### Records for this exercise
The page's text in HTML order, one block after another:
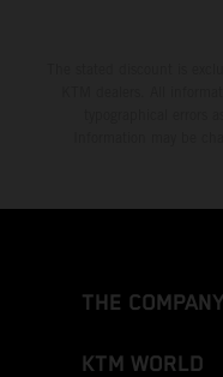
THE COMPANY
KTM WORLD
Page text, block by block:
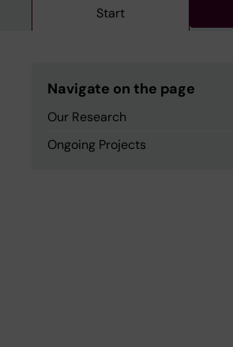
Start
Navigate on the page
Our Research
Ongoing Projects
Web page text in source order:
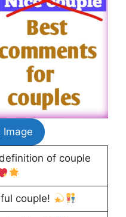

### Required action
Any images must be left out; transcribe the rest of the material exactly.

### Solution
The page's text in HTML order, one block after another:
THE COMPANY
KTM WORLD
Page text, block by block:
Start
Navigate on the page
Our Research
Ongoing Projects
Web page text in source order:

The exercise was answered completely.